▶ Task objective
Begin at the line containing "Static in installer [269, 164, 383, 183]" in the entries below and end at the line containing "Address [173, 121, 233, 140]"; transcribe that range exactly and nothing outside it.

▶ Supplied data
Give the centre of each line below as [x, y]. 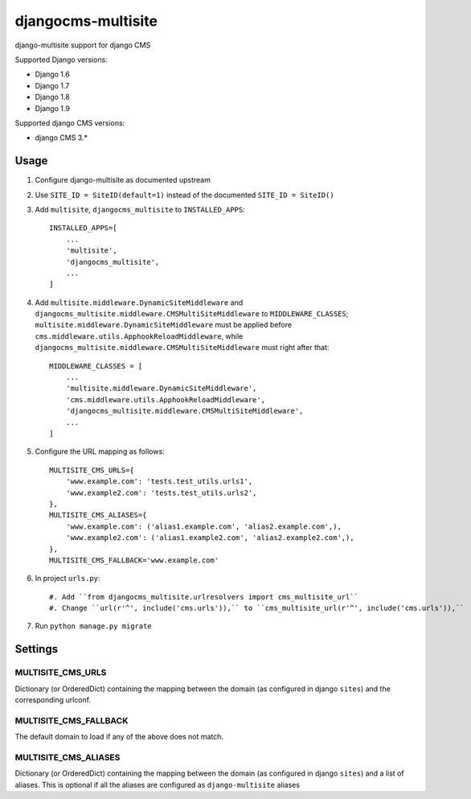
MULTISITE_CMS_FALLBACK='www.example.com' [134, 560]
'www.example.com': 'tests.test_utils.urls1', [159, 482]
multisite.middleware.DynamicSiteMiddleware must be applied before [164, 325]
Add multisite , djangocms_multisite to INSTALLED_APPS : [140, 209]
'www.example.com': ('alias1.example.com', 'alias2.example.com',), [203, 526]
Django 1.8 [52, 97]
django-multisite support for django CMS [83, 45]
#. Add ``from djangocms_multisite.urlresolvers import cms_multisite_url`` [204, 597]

...

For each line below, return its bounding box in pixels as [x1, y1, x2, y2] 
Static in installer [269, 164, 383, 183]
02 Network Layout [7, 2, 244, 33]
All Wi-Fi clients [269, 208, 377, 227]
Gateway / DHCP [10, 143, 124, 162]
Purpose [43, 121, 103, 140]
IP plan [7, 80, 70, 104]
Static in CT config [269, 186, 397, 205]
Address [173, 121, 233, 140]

▶ Answer to the exercise
Static in installer [269, 164, 383, 183]
02 Network Layout [7, 2, 244, 33]
All Wi-Fi clients [269, 208, 377, 227]
Gateway / DHCP [10, 143, 124, 162]
Purpose [43, 121, 103, 140]
IP plan [7, 80, 70, 104]
Static in CT config [269, 186, 397, 205]
Address [173, 121, 233, 140]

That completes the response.